Kyoya is left staring after the door for a moment, feeling…impressed, he supposes. He'd had the inkling before that she could have a motherly sort of kindness, and this just proved it. He's understanding more and more why she and Tamaki and Haruhi became friends so easily.
When he turns back, Tamaki is giving him a coy yet sugary smile—no doubt mistaking his contemplation as the longing stare of a man in love. Kyoya ignores him and goes to sit in the chair pulled up to Anne-Sophie's bedside.
"So, do tell me," Anne-Sophie says as he sits. "How has life been treating you?"
"I've been well, thank you."
"Better now that Kosuke's around?"
Kyoya puts on a smile, which is easier than usual as he knows Anne-Sophie is as sincere as her son. "I won't lie and say 'no.'"

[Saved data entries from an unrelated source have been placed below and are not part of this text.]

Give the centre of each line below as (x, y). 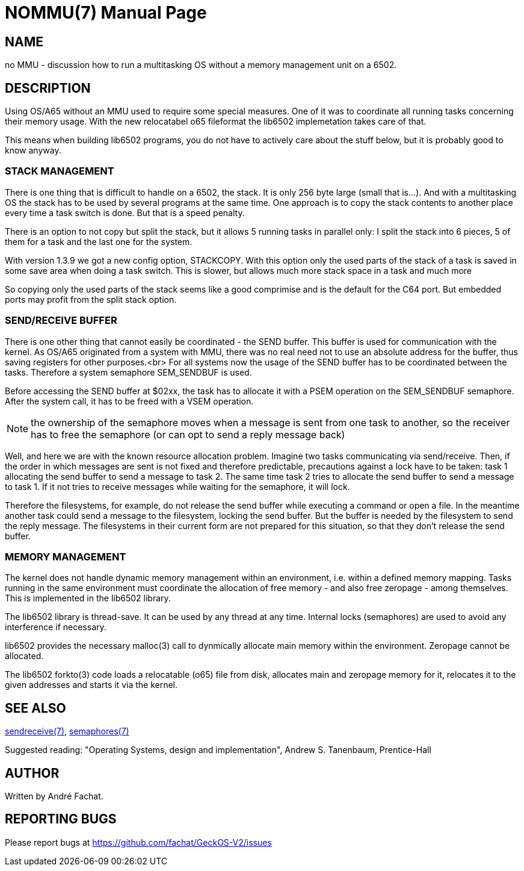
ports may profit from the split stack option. (91, 299)
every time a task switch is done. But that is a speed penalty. (125, 212)
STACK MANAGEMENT (60, 171)
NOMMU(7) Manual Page (106, 13)
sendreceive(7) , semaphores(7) (67, 731)
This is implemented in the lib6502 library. (88, 598)
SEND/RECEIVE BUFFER (61, 321)
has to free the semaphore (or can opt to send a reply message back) (188, 434)

"I'm telling you, Mother, it was an act of fate." Tamaki closes his eyes and sighs, smiling dreamily. "It almost brings tears to my eyes, how perfect they are for each other."
"I have no doubt you've told her as much many times already," says Kyoya.
"I keep saying it because it's true! You practically glow when she's around. All those times I tried to have you two meet, it never occurred to me that maybe that was a reason I was so eager! I should've known long ago she was meant for you."
"Tamaki?" Anne-Sophie asks.
Tamaki snaps out of his daydream in an instant. "Yes, Mother?"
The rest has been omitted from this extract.